IntroductionTop
Portugal is covered by 3.2 million hectares of forest, representing 34.5% of the total mainland area, and ranking eighth in Europe as highest country with forestlands (ICNF, 2013). Portuguese plantations are dominated by eucalypt (Eucalyptus globulus Labill) encompassing 812 thousand hectares (26% of the whole forested area), and constitute the main forest cover type in continental Portugal (ICNF, 2013). Eucalypt plantations are an important economic resourceand support a large and significant pulp and paper industry, one of the key businesses in Portugal (Soares et al., 2007). The culture of eucalypt has many other potential benefits including carbon sequestration (Botequim et al., 2013). However, commercial eucalypt plantations are inherently flammable due to the nature and accumulation of their litter and bark fuels with high levels of biomass, and thus prone to intense wildfires (Fernandes, 2009).
Portugal has the highest incidence of wildfires events in the Mediterranean basin (Pereira et al., 2014). Eucalypt plantations accounted for 35.9% of all Portuguese forest burned during 1996 - 2012 (Mateus & Fernandes, 2014). These wildfires pose a significant impact on revenues and costs associated with eucalypt management scheduling (Ferreira et al., 2012). However, appropriate management activities can reduce fuel loadings and alter forest structure to change wildfire occurency and reduce wildfire losses (Botequim et al., 2013; Marques et al., 2011). In particular, fuel reduction methods for modifying fire behaviour have become a central management issue and are actively practiced by fire and forest managers in eucalypt stands to reduce wildfire risk (Botequim et al., 2013; Fernandes, 2015).

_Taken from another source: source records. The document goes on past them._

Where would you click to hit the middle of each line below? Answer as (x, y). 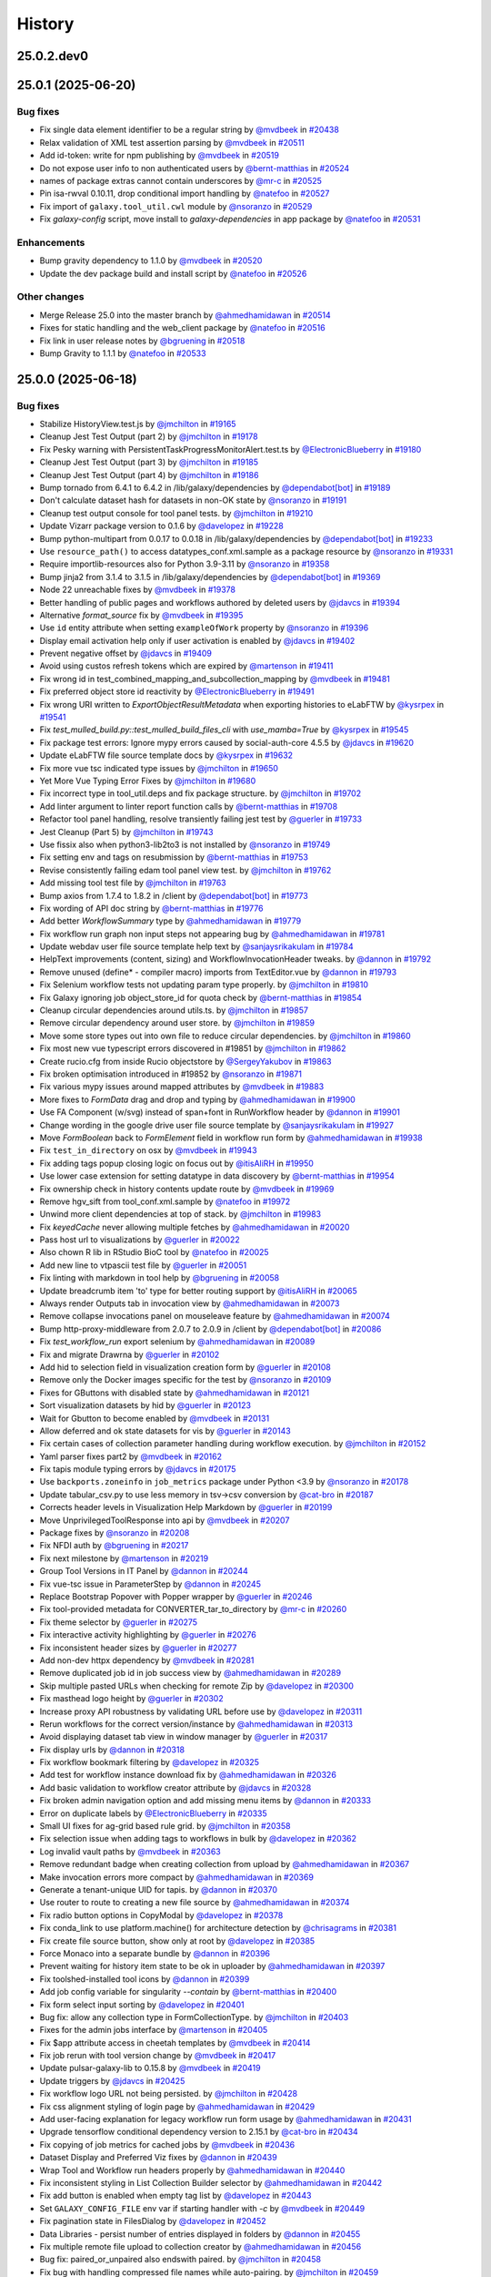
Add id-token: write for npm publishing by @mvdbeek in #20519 (159, 156)
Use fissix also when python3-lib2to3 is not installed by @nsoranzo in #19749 (185, 844)
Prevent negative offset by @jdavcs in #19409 (126, 653)
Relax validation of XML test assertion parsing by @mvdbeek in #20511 (172, 142)
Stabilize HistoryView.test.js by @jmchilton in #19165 (138, 424)
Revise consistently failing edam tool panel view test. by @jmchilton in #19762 (185, 870)
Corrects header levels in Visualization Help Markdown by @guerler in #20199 (186, 1507)
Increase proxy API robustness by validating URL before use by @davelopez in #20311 (201, 1711)
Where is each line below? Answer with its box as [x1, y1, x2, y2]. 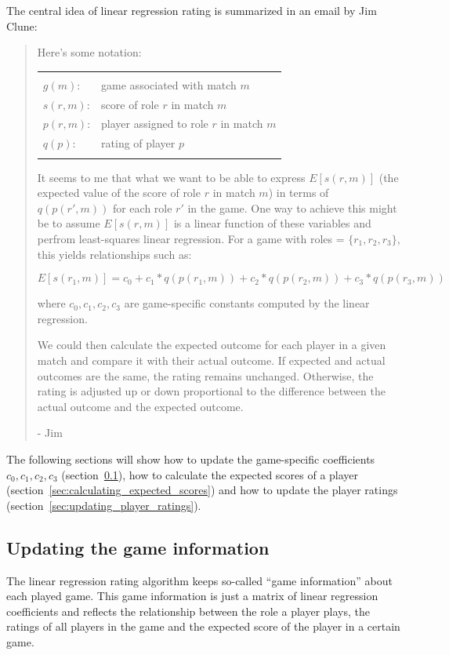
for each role [112, 199, 172, 216]
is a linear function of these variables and [173, 215, 371, 231]
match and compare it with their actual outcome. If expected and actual [37, 352, 386, 368]
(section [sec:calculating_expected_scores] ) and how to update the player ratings [6, 482, 398, 498]
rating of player [101, 135, 176, 151]
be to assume [37, 215, 100, 231]
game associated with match [101, 76, 237, 93]
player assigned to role [101, 115, 208, 132]
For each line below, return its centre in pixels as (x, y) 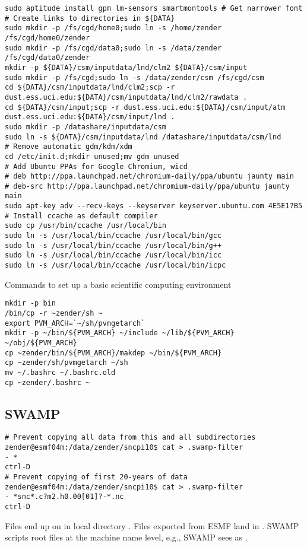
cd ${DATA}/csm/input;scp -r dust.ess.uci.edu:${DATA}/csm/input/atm (145, 107)
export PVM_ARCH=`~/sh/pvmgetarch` (75, 323)
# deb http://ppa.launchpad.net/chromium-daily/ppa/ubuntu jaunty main (149, 176)
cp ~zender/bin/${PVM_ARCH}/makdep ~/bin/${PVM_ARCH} (113, 353)
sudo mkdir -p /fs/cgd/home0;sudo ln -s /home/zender (113, 28)
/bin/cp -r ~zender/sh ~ (54, 313)
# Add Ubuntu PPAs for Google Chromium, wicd (96, 166)
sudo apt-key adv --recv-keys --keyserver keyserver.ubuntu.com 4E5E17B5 (154, 206)
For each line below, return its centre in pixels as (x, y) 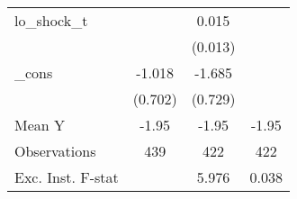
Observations (55, 151)
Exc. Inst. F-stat (67, 177)
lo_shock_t (51, 20)
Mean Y (40, 125)
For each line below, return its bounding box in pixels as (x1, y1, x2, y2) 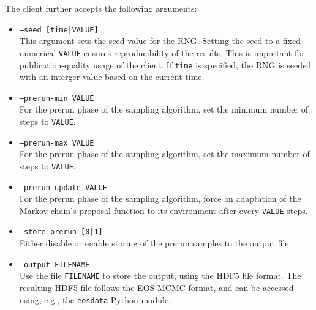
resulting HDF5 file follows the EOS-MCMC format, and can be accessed (19, 281, 294, 294)
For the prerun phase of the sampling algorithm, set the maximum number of (19, 147, 310, 160)
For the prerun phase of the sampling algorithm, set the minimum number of (19, 103, 308, 116)
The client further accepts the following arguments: (5, 2, 197, 14)
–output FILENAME (19, 260, 90, 269)
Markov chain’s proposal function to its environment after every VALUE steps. (19, 204, 308, 216)
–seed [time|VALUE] (19, 25, 99, 34)
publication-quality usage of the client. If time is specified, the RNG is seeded (19, 58, 311, 71)
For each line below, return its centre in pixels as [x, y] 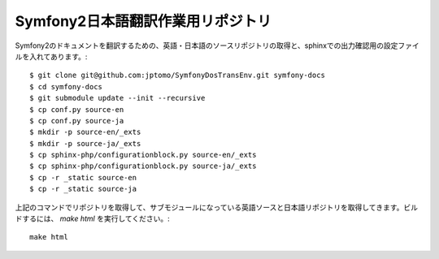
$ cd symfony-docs [66, 86]
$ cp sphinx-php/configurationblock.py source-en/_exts [143, 155]
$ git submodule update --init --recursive [117, 98]
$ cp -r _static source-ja [83, 189]
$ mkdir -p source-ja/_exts [85, 143]
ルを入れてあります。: [51, 56]
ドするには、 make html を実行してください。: [92, 218]
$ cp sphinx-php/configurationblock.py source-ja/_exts [143, 166]
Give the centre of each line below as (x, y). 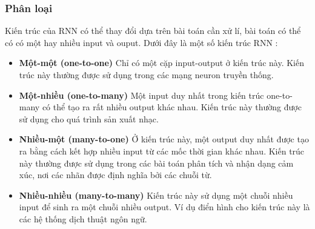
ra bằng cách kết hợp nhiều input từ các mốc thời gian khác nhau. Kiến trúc (162, 151)
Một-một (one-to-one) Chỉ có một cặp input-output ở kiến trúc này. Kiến (161, 63)
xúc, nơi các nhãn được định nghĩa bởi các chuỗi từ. (115, 175)
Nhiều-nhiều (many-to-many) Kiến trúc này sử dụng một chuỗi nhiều (156, 195)
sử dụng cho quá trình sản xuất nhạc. (89, 118)
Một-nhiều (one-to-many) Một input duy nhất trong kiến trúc (141, 95)
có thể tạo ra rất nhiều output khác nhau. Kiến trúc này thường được (172, 107)
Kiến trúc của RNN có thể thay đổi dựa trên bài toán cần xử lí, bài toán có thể (153, 31)
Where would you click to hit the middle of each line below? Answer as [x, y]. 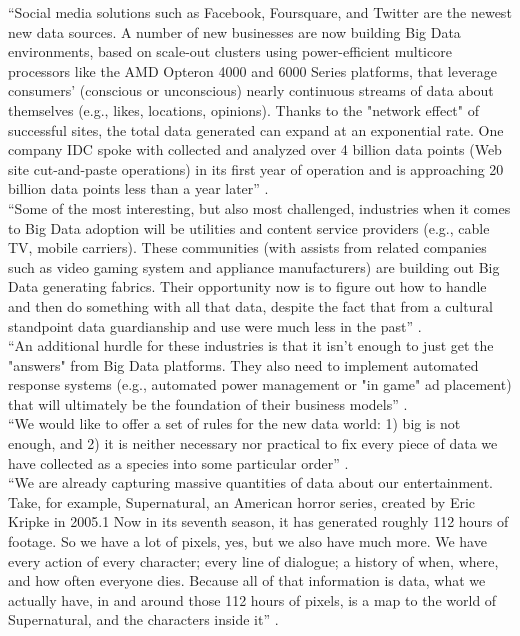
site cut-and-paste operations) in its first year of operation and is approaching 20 [256, 168]
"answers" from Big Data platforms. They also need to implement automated [243, 364]
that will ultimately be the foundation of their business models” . [208, 403]
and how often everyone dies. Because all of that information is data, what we [247, 580]
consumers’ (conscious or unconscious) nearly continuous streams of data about [251, 90]
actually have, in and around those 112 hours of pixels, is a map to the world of [252, 599]
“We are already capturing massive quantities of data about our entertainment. [251, 482]
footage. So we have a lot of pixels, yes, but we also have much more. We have [247, 541]

Wildfire simulation methods provide a framework to quantitatively measure performance of the fuel treatments (Ager et al., 2010), and evaluate the effects of the fuel treatment planning on fire behaviour before and after the fuel treatment design. Large recent wildfires have led to an increased interest in decision support tools to mitigate wildfire risk. These include growth and yield modeling, wildfire behaviour models and optimisation approaches to assist managers in planning and evaluating management decisions to support hazard-reduction fuel practices (Ager et al., 2012; Bradstock et al., 2012; Vogler et al., 2015).
Landscape-scale fuel treatments decrease fire intensity and fire growth rate, hence resulting in smaller and less severe fires (Fernandes, 2015). Fuel reduction treatments (e.g. thinning and prescribed burning) have long been identified as key to decrease fire size and fire severity (Agee & Skinner, 2005), and are a vital part of forest management. However, with limited resources, it is necessary to prioritise where, when, and how fuel treatments should be applied across the landscape. Finney et al. (2006) addressed how fuel treatments placed in random and optimal spatial patterns affect fires behaviour. They found that strategic allocation of fuel treatments reduced the predicted growth rates of simulated fires under unfavorable weather conditions more effectively than random placement. Indeed, fire risk and wildfire damage can be reduced by removing or reducing fuels in strategic locations.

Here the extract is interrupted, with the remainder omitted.